Julie said that even when the hospitals she was in didn’t allow needles and yarn, her doctor called in a “prescription” that allowed her to knit.


“I didn’t make anything worth keeping while there, but that was beside the point — the act of knitting was a lifeboat to normalcy and a huge help,” she told INSIDER.


Kimberly was inspired by the friendships she made at a local yarn shop.

Kimberly also learned to knit as an adult, although she, too, came from a strong crafting background as a child. It wasn’t easy at first — Kimberly said it took her three years to learn to knit, but that once she did, she found the techniques to be “empowering.”


Knitting led Kimberly to a community of people whose friendships helped her deal with the stresses of life.


“Being surrounded by yarn and fiber-related people were instrumental in dealing with a former declining marriage and stressful technology careers,” she told INSIDER. “Besides the obvious crafting, whenever I would feel negatively I would direct my energy into the Ravelry [an online knitting community] forums I had joined, volunteer wherever I could in the Ravelry editors and helpers groups, or participate in a yarn-related meet up.”


Both Julie and Kimberly like the challenge that knitting presents.

Julie loves the constant sense of engagement that knitting offers.


“My favorite kinds of projects are ones that challenge me. I’ll always love knitting miles of mindless stockinette, but figuring out a new stitch or construction technique is the best kind of puzzle,” she told INSIDER.


Kimberly says she enjoys working on non-typical knitting constructions. She works on sweaters and wraps and shawls for herself, as well as accessories for her five-year-old daughter.


The knitting process itself is soothing for both Julie and Kimberly.

Julie says that knitting is good for her in both concrete and abstract ways. She says losing herself in the craft can help her “shut off the rabid monkeys that sometimes run around in [her] brain.”


She was even able to turn her hobby into a business. For five years, Julie ran an indie yarn company, dying her own yarn. “That gave me the chance to do something that was creative and productive,” she said. “It let me spread joy to other yarn lovers. Working in yarn let me be in a space that was friendly, inclusive, and supportive — unlike my pre-child career in tech.”


Kimberly echoed Julie’s sentiments, saying that knitting calms her. Years ago, when she worked in a busy ER, Kimberly would turn to cross-stitching at the end of a shift as a way to relax her brain and ease the rush of adrenaline she often felt.
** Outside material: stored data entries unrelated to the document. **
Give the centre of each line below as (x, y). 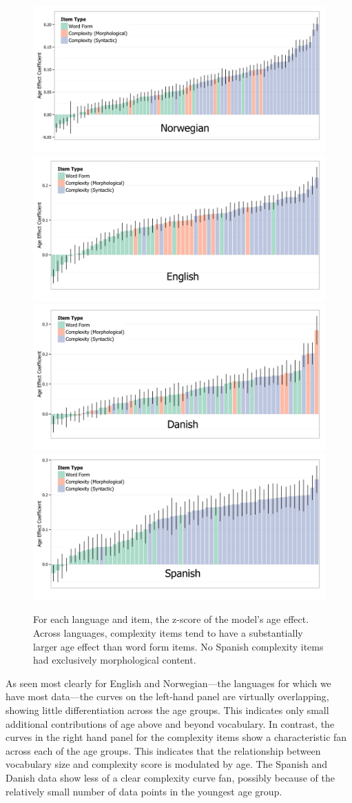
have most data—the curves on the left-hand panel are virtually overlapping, (167, 696)
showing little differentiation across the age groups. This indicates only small (167, 710)
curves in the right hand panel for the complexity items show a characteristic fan (176, 737)
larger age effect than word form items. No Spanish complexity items (178, 646)
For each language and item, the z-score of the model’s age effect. (171, 619)
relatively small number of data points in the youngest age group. (144, 791)
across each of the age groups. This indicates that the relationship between (163, 750)
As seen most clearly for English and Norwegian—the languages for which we (168, 683)

Now, Kimberly likes going to yarn shops with friends — even if she doesn’t buy anything — and discussing the craft in general. These excursions and conversations can be a bright spot in an otherwise not-so-great day.


She does, however, warn that the hobby has the potential to turn obsessive for some. Kimberly told INSIDER that she struggled with a hoarding issue and for a while was unable to curb her knitting spending habits. She’s since overcome the struggle and has found ways to keep crafting as a positive coping mechanism in her life.
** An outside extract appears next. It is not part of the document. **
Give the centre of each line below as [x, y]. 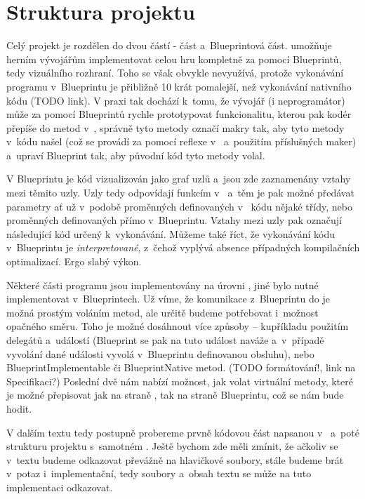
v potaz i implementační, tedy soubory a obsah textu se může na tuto [159, 473]
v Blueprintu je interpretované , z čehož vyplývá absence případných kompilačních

Knitting can serve as a constant when everything else in life doesn’t seem to be going right.

Julie highlights the fact that knitting is a learning process, and urges those who try it to take it slow, walk away when you’re frustrated, and look at mistakes as progress. Approaching the craft with a healthy attitude helps allow it to be a constructive coping mechanism when life gets tough.


“Knitting is a good way to ground yourself,” Julie told INSIDER. “When your entire world is upside-down, you can pick up your needles and remember that no matter what, knitting is still knitting. A knit stitch is a knit stitch, just like it was yesterday and will be tomorrow.”


Knitting also lets you create something tangible — it’s an accomplishment and something you can be proud of when you might have a tendency to be hard on yourself in other facets of your life.


“Knitting lets you create something when everything else feels destructive,” Julie said “When I have a day where I just can’t handle anything, not even a shower, I can at least knit a little while and know I’ve done something. It’s amazing how much that helps me.”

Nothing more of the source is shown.